= Task statement =
Within the entries below, find each line containing the word "post" and copy it.

= Stored records =
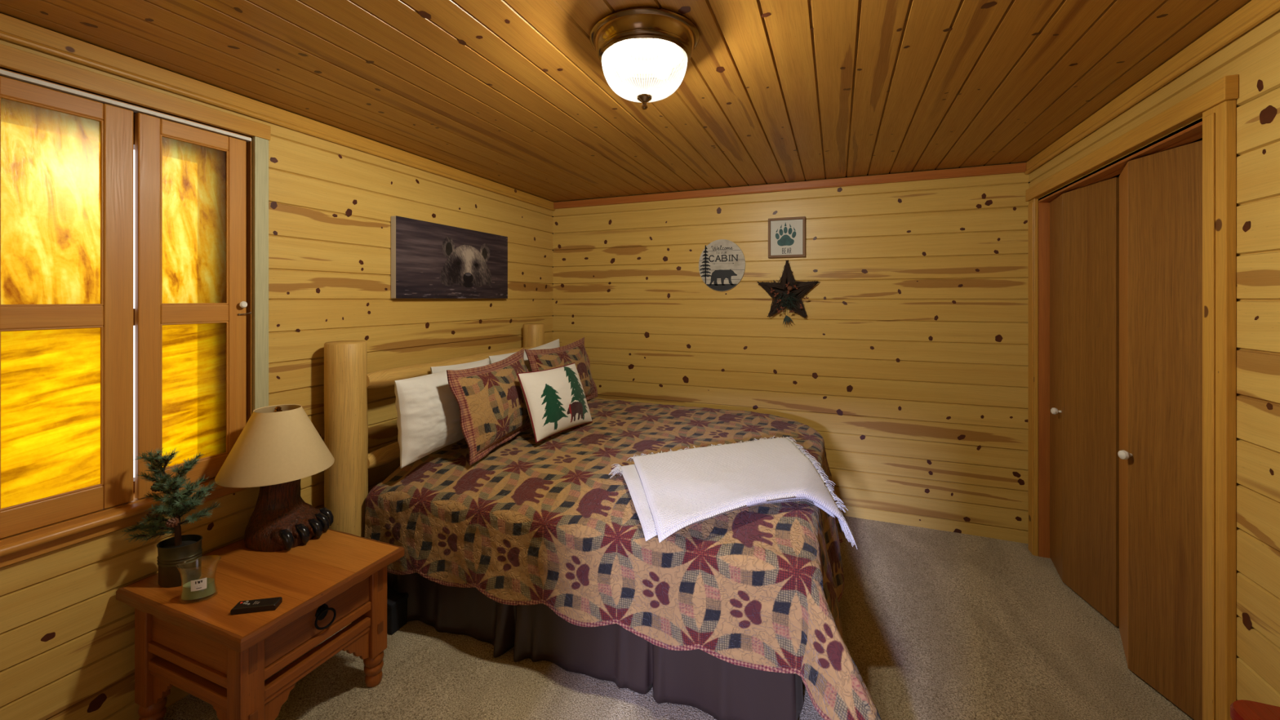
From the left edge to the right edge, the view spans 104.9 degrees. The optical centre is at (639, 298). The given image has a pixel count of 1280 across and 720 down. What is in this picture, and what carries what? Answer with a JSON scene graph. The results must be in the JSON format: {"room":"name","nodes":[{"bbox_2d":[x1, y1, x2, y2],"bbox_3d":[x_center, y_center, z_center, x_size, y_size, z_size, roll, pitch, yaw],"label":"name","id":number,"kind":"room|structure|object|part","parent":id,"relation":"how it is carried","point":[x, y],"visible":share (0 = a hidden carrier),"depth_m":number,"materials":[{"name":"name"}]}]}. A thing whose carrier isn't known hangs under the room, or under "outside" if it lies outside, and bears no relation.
{"room":"cabin bedroom","nodes":[
{"label":"cabin bedroom","id":0,"kind":"room"},
{"bbox_2d":[156,534,202,587],"bbox_3d":[-1.596,0.908,1.707,0.128,0.134,0.104,0,0,22],"label":"pot","id":1,"kind":"object","parent":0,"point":[179,561],"depth_m":1.67,"materials":[{"name":"metal"}]},
{"bbox_2d":[0,12,552,719],"bbox_3d":[-1.580,0.321,2.229,0.051,2.510,4.550,0,0,22],"label":"wall","id":2,"kind":"structure","parent":0,"point":[67,642],"depth_m":2.26,"materials":[{"name":"brown wood"}]},
{"bbox_2d":[0,44,270,568],"bbox_3d":[-1.949,0.021,1.390,0.228,1.519,1.598,0,0,22],"label":"window","id":3,"kind":"structure","parent":2,"relation":"in","point":[199,317],"depth_m":1.67,"materials":[{"name":"brown wood"}]},
{"bbox_3d":[-1.844,-0.287,1.545,0.004,0.632,0.235,0,0,22],"label":"amber pane","id":4,"kind":"part","parent":3,"relation":"part of","materials":[{"name":"clear glass"}]},
{"bbox_3d":[-1.844,0.356,1.545,0.004,0.544,0.235,0,0,22],"label":"amber pane","id":5,"kind":"part","parent":3,"relation":"part of","materials":[{"name":"clear glass"}]},
{"bbox_3d":[-1.838,-0.287,1.542,0.008,0.622,0.225,0,0,22],"label":"pane moulding","id":6,"kind":"part","parent":3,"relation":"part of","materials":[{"name":"brown wood"}]},
{"bbox_3d":[-1.838,0.357,1.542,0.008,0.534,0.225,0,0,22],"label":"pane moulding","id":7,"kind":"part","parent":3,"relation":"part of","materials":[{"name":"brown wood"}]},
{"bbox_3d":[-1.844,0.025,1.542,0.026,1.358,0.378,0,0,22],"label":"shutter frame","id":8,"kind":"part","parent":3,"relation":"part of","materials":[{"name":"brown wood"}]},
{"bbox_3d":[-1.884,0.725,1.364,0.088,0.030,1.598,0,0,22],"label":"sill","id":9,"kind":"part","parent":3,"relation":"part of","materials":[{"name":"brown wood"}]},
{"bbox_3d":[-1.989,0.019,1.407,0.120,1.384,1.479,0,0,22],"label":"sash","id":10,"kind":"part","parent":3,"relation":"part of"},
{"bbox_3d":[-1.885,-0.708,1.365,0.024,0.061,1.598,0,0,22],"label":"head casing","id":11,"kind":"part","parent":3,"relation":"part of","materials":[{"name":"brown wood"}]},
{"bbox_3d":[-1.706,0.025,1.886,0.026,1.358,0.340,0,0,22],"label":"shutter frame","id":12,"kind":"part","parent":3,"relation":"part of","materials":[{"name":"brown wood"}]},
{"bbox_3d":[-1.707,-0.287,1.886,0.004,0.632,0.227,0,0,22],"label":"amber pane","id":13,"kind":"part","parent":3,"relation":"part of","materials":[{"name":"clear glass"}]},
{"bbox_3d":[-1.707,0.356,1.886,0.004,0.544,0.227,0,0,22],"label":"amber pane","id":14,"kind":"part","parent":3,"relation":"part of","materials":[{"name":"clear glass"}]},
{"bbox_3d":[-1.702,-0.287,1.884,0.008,0.622,0.217,0,0,22],"label":"pane moulding","id":15,"kind":"part","parent":3,"relation":"part of","materials":[{"name":"brown wood"}]},
{"bbox_3d":[-1.702,0.357,1.884,0.008,0.534,0.217,0,0,22],"label":"pane moulding","id":16,"kind":"part","parent":3,"relation":"part of","materials":[{"name":"brown wood"}]},
{"bbox_3d":[-1.627,0.024,2.014,0.027,0.028,0.028,0,0,22],"label":"knob","id":17,"kind":"part","parent":3,"relation":"part of","materials":[{"name":"white ceramic"}]},
{"bbox_3d":[-1.603,0.024,2.078,0.020,1.403,0.054,0,0,22],"label":"casing","id":18,"kind":"part","parent":3,"relation":"part of","materials":[{"name":"grey wood"}]},
{"bbox_2d":[0,13,555,210],"bbox_3d":[-1.546,-0.793,2.215,0.024,0.074,4.350,0,0,22],"label":"trim","id":19,"kind":"structure","parent":2,"relation":"attached to","point":[12,29],"depth_m":1.91,"materials":[{"name":"brown wood"}]},
{"bbox_2d":[391,215,507,298],"bbox_3d":[-1.165,-0.227,3.140,0.039,0.450,0.980,0,0,22],"label":"picture","id":20,"kind":"object","parent":2,"relation":"attached to","point":[429,260],"visible":1,"depth_m":3.02,"materials":[{"name":"grey"}]},
{"bbox_2d":[0,0,1251,201],"bbox_3d":[0.002,-0.864,1.597,3.556,0.061,4.550,0,0,22],"label":"ceiling","id":21,"kind":"structure","parent":0,"point":[515,94],"depth_m":1.81,"materials":[{"name":"brown wood"}]},
{"bbox_2d":[590,6,699,110],"bbox_3d":[0.015,-0.719,1.571,0.348,0.229,0.348,0,0,22],"label":"ceiling light","id":22,"kind":"object","parent":21,"relation":"attached to","point":[642,42],"visible":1,"depth_m":1.52,"materials":[{"name":"brown metal"}]},
{"bbox_3d":[-0.044,-0.745,1.573,0.060,0.070,0.060,0,0,22],"label":"bulb","id":23,"kind":"part","parent":22,"relation":"part of","materials":[{"name":"white glass"}]},
{"bbox_3d":[0.072,-0.745,1.580,0.060,0.070,0.060,0,0,22],"label":"bulb","id":24,"kind":"part","parent":22,"relation":"part of","materials":[{"name":"white glass"}]},
{"bbox_2d":[164,515,1194,719],"bbox_3d":[0.317,1.491,1.471,4.076,0.006,4.390,0,0,22],"label":"floor","id":25,"kind":"structure","parent":0,"point":[937,624],"depth_m":2.01,"materials":[{"name":"beige carpet"}]},
{"bbox_2d":[115,528,404,719],"bbox_3d":[-1.344,1.233,1.794,0.673,0.515,0.578,0,0,22],"label":"end table","id":26,"kind":"object","parent":25,"relation":"on","point":[331,582],"visible":0.96,"depth_m":1.64,"materials":[{"name":"brown wood"}]},
{"bbox_3d":[-1.668,1.190,1.684,0.068,0.357,0.068,0,0,22],"label":"leg","id":27,"kind":"part","parent":26,"relation":"part of","materials":[{"name":"brown wood"}]},
{"bbox_2d":[120,448,220,587],"bbox_3d":[-1.622,0.738,1.706,0.299,0.474,0.196,0,0,7],"label":"pine","id":28,"kind":"object","parent":26,"relation":"on","point":[179,561],"visible":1,"depth_m":1.67,"materials":[{"name":"plant"}]},
{"bbox_2d":[181,577,216,599],"bbox_3d":[-1.440,0.917,1.606,0.104,0.117,0.095,0,0,22],"label":"jar candle","id":29,"kind":"object","parent":26,"relation":"on","point":[204,587],"visible":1,"depth_m":1.58,"materials":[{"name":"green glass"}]},
{"bbox_3d":[-1.199,1.190,1.496,0.068,0.357,0.068,0,0,22],"label":"leg","id":30,"kind":"part","parent":26,"relation":"part of","materials":[{"name":"brown wood"}]},
{"bbox_2d":[230,596,282,614],"bbox_3d":[-1.207,0.965,1.549,0.124,0.020,0.043,0,0,-11],"label":"remote control","id":31,"kind":"object","parent":26,"relation":"on","point":[272,603],"visible":1,"depth_m":1.54,"materials":[{"name":"black plastic"}]},
{"bbox_2d":[214,404,334,551],"bbox_3d":[-1.440,0.702,1.959,0.382,0.546,0.385,0,0,22],"label":"table lamp","id":32,"kind":"object","parent":26,"relation":"on","point":[278,446],"visible":1,"depth_m":1.90,"materials":[{"name":"brown"}]},
{"bbox_3d":[-1.441,0.558,1.958,0.382,0.244,0.382,0,0,22],"label":"lamp shade","id":33,"kind":"part","parent":32,"relation":"part of","materials":[{"name":"beige fabric"}]},
{"bbox_3d":[-1.105,1.081,1.699,0.016,0.134,0.377,0,0,22],"label":"drawer","id":34,"kind":"part","parent":26,"relation":"part of","materials":[{"name":"brown wood"}]},
{"bbox_3d":[-1.111,1.165,1.701,0.044,0.030,0.377,0,0,22],"label":"drawer rail","id":35,"kind":"part","parent":26,"relation":"part of","materials":[{"name":"brown wood"}]},
{"bbox_3d":[-1.090,1.078,1.692,0.021,0.053,0.045,0,0,22],"label":"ring plate","id":36,"kind":"part","parent":26,"relation":"part of","materials":[{"name":"black metal"}]},
{"bbox_3d":[-1.079,1.098,1.688,0.008,0.068,0.069,0,0,33],"label":"ring pull","id":37,"kind":"part","parent":26,"relation":"part of","materials":[{"name":"black metal"}]},
{"bbox_3d":[-1.034,1.190,1.910,0.068,0.357,0.068,0,0,22],"label":"leg","id":38,"kind":"part","parent":26,"relation":"part of","materials":[{"name":"brown wood"}]},
{"bbox_2d":[386,587,408,634],"bbox_3d":[-1.179,1.422,2.257,0.211,0.137,0.096,0,0,22],"label":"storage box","id":39,"kind":"object","parent":25,"relation":"on","point":[397,602],"visible":0.44,"depth_m":2.21,"materials":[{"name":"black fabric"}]},
{"bbox_2d":[324,323,544,626],"bbox_3d":[-0.214,0.841,2.679,2.087,1.302,1.724,0,0,22],"label":"headboard","id":40,"kind":"object","parent":25,"relation":"on","point":[347,380],"visible":0.41,"depth_m":2.26,"materials":[{"name":"brown pine log wood"}]},
{"bbox_3d":[-1.383,0.848,2.317,0.184,1.290,0.184,0,0,22],"label":"post","id":41,"kind":"part","parent":40,"relation":"part of","materials":[{"name":"beige wood"}]},
{"bbox_3d":[-1.054,0.782,3.037,0.092,0.092,1.458,0,0,22],"label":"rail","id":42,"kind":"part","parent":40,"relation":"part of","materials":[{"name":"brown wood"}]},
{"bbox_3d":[-1.049,0.396,3.045,0.094,0.098,1.490,0,0,22],"label":"rail","id":43,"kind":"part","parent":40,"relation":"part of","materials":[{"name":"beige wood"}]},
{"bbox_3d":[-0.810,0.841,3.753,0.170,1.301,0.171,0,0,22],"label":"post","id":44,"kind":"part","parent":40,"relation":"part of","materials":[{"name":"beige wood"}]},
{"bbox_2d":[364,398,881,719],"bbox_3d":[0.039,1.104,2.530,2.284,0.753,1.851,0,0,22],"label":"quilt","id":45,"kind":"object","parent":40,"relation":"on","point":[760,587],"visible":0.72,"depth_m":1.91,"materials":[{"name":"fabric"}]},
{"bbox_2d":[394,358,489,468],"bbox_3d":[-0.996,0.564,2.580,0.222,0.428,0.714,0,0,22],"label":"bed pillow","id":46,"kind":"object","parent":45,"relation":"on","point":[428,420],"visible":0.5,"depth_m":2.33,"materials":[{"name":"white fabric"}]},
{"bbox_2d":[430,359,490,373],"bbox_3d":[-1.016,0.546,2.914,0.074,0.360,0.580,0,0,22],"label":"bed pillow","id":47,"kind":"object","parent":45,"relation":"on","point":[433,369],"visible":0.04,"depth_m":2.73,"materials":[{"name":"white fabric"}]},
{"bbox_2d":[446,348,532,466],"bbox_3d":[-0.754,0.544,2.657,0.187,0.488,0.721,0,0,16],"label":"pillow sham","id":48,"kind":"object","parent":45,"relation":"on","point":[490,398],"visible":0.83,"depth_m":2.48,"materials":[{"name":"fabric"}]},
{"bbox_2d":[488,338,559,372],"bbox_3d":[-0.736,0.528,3.326,0.177,0.463,0.764,0,0,28],"label":"bed pillow","id":49,"kind":"object","parent":45,"relation":"on","point":[555,344],"visible":0.11,"depth_m":3.21,"materials":[{"name":"white fabric"}]},
{"bbox_2d":[516,362,592,443],"bbox_3d":[-0.477,0.579,2.832,0.194,0.359,0.508,0,0,30],"label":"throw cushion","id":50,"kind":"object","parent":45,"relation":"on","point":[555,399],"visible":1,"depth_m":2.73,"materials":[{"name":"white fabric"}]},
{"bbox_2d":[524,337,597,400],"bbox_3d":[-0.509,0.516,3.341,0.184,0.460,0.720,0,0,28],"label":"pillow sham","id":51,"kind":"object","parent":45,"relation":"on","point":[575,352],"visible":0.54,"depth_m":3.37,"materials":[{"name":"fabric"}]},
{"bbox_2d":[608,435,857,549],"bbox_3d":[0.387,0.810,2.084,0.979,0.248,0.697,0,0,-14],"label":"throw blanket","id":52,"kind":"object","parent":45,"relation":"on","point":[671,491],"visible":1,"depth_m":1.95,"materials":[{"name":"beige fabric"}]},
{"bbox_3d":[-0.125,1.194,2.698,1.875,0.173,1.400,0,0,22],"label":"box spring","id":53,"kind":"object","parent":40,"relation":"on","visible":0},
{"bbox_2d":[386,572,803,719],"bbox_3d":[-0.100,1.297,2.650,1.927,0.373,1.521,0,0,22],"label":"bed skirt","id":54,"kind":"object","parent":53,"relation":"attached to","point":[722,690],"visible":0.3,"depth_m":1.91,"materials":[{"name":"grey fabric"}]},
{"bbox_2d":[1230,699,1279,719],"bbox_3d":[1.092,1.133,0.336,0.387,0.715,1.215,0,0,22],"label":"desk","id":55,"kind":"object","parent":25,"relation":"on","point":[1242,709],"visible":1,"depth_m":0.93,"materials":[{"name":"red wood"}]},
{"bbox_2d":[552,161,1030,543],"bbox_3d":[0.818,0.321,3.640,3.556,2.510,0.051,0,0,22],"label":"wall","id":56,"kind":"structure","parent":0,"point":[908,358],"depth_m":3.35,"materials":[{"name":"brown wood"}]},
{"bbox_2d":[698,239,745,291],"bbox_3d":[0.612,-0.252,3.688,0.352,0.388,0.013,0,0,22],"label":"round sign","id":57,"kind":"object","parent":56,"relation":"attached to","point":[722,263],"visible":1,"depth_m":3.68,"materials":[{"name":"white wood"}]},
{"bbox_2d":[768,216,805,257],"bbox_3d":[1.045,-0.437,3.507,0.255,0.283,0.027,0,0,22],"label":"print","id":58,"kind":"object","parent":56,"relation":"attached to","point":[786,235],"visible":1,"depth_m":3.50,"materials":[{"name":"white paper"}]},
{"bbox_2d":[756,258,819,324],"bbox_3d":[1.037,-0.046,3.474,0.434,0.472,0.077,0,0,22],"label":"star decoration","id":59,"kind":"object","parent":56,"relation":"attached to","point":[787,293],"visible":1,"depth_m":3.48,"materials":[{"name":"black metal"}]},
{"bbox_2d":[553,162,1026,208],"bbox_3d":[0.805,-0.800,3.608,3.324,0.058,0.019,0,0,22],"label":"trim","id":60,"kind":"structure","parent":56,"relation":"attached to","point":[1014,167],"depth_m":3.45,"materials":[{"name":"brown wood"}]},
{"bbox_2d":[1028,10,1279,706],"bbox_3d":[1.583,0.321,0.966,0.051,2.510,4.550,0,0,22],"label":"wall","id":61,"kind":"structure","parent":0,"point":[1254,55],"depth_m":1.38,"materials":[{"name":"brown wood"}]},
{"bbox_2d":[1027,198,1038,555],"bbox_3d":[2.314,0.469,2.899,0.026,2.104,0.093,0,0,22],"label":"trim","id":62,"kind":"structure","parent":61,"relation":"attached to","point":[1033,206],"depth_m":2.87,"materials":[{"name":"brown wood"}]},
{"bbox_2d":[1049,177,1119,626],"bbox_3d":[2.220,0.464,2.528,0.125,2.029,0.628,0,0,18],"label":"door","id":63,"kind":"structure","parent":61,"relation":"in","point":[1084,221],"depth_m":2.40,"materials":[{"name":"brown wood"}]},
{"bbox_3d":[2.204,0.596,2.607,0.044,0.037,0.037,0,0,22],"label":"knob","id":64,"kind":"part","parent":63,"relation":"part of","materials":[{"name":"white ceramic"}]},
{"bbox_2d":[1038,119,1202,558],"bbox_3d":[2.085,0.473,2.176,0.085,2.105,1.460,0,0,22],"label":"trim","id":65,"kind":"structure","parent":61,"relation":"attached to","point":[1043,204],"depth_m":2.84,"materials":[{"name":"brown wood"}]},
{"bbox_2d":[1048,131,1202,202],"bbox_3d":[2.104,-0.567,2.168,0.035,0.026,1.420,0,0,22],"label":"trim","id":66,"kind":"structure","parent":61,"relation":"attached to","point":[1199,135],"depth_m":1.82,"materials":[{"name":"brown wood"}]},
{"bbox_2d":[1026,74,1239,201],"bbox_3d":[2.029,-0.619,2.192,0.032,0.070,1.632,0,0,22],"label":"trim","id":67,"kind":"structure","parent":61,"relation":"attached to","point":[1192,108],"depth_m":1.80,"materials":[{"name":"brown wood"}]},
{"bbox_2d":[1024,0,1279,174],"bbox_3d":[1.549,-0.793,0.979,0.024,0.074,4.350,0,0,22],"label":"trim","id":68,"kind":"structure","parent":61,"relation":"attached to","point":[1253,13],"depth_m":1.69,"materials":[{"name":"brown wood"}]},
{"bbox_2d":[1117,139,1202,719],"bbox_3d":[1.982,0.464,1.864,0.194,2.029,0.751,0,0,16],"label":"door","id":69,"kind":"structure","parent":61,"relation":"in","point":[1160,453],"depth_m":1.83,"materials":[{"name":"brown wood"}]},
{"bbox_3d":[1.929,0.621,1.954,0.044,0.037,0.036,0,0,22],"label":"knob","id":70,"kind":"part","parent":69,"relation":"part of","materials":[{"name":"white ceramic"}]},
{"bbox_2d":[1202,99,1236,719],"bbox_3d":[1.750,0.469,1.490,0.030,2.104,0.102,0,0,22],"label":"trim","id":71,"kind":"structure","parent":61,"relation":"attached to","point":[1219,122],"depth_m":1.47,"materials":[{"name":"brown wood"}]},
{"bbox_2d":[1107,137,1202,179],"bbox_3d":[2.403,0.336,2.049,0.670,2.380,2.020,0,0,22],"label":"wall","id":72,"kind":"structure","parent":0,"point":[1201,139],"depth_m":2.56,"materials":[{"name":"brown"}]}
]}

= Solution to this task =
{"bbox_3d":[-1.383,0.848,2.317,0.184,1.290,0.184,0,0,22],"label":"post","id":41,"kind":"part","parent":40,"relation":"part of","materials":[{"name":"beige wood"}]},
{"bbox_3d":[-0.810,0.841,3.753,0.170,1.301,0.171,0,0,22],"label":"post","id":44,"kind":"part","parent":40,"relation":"part of","materials":[{"name":"beige wood"}]},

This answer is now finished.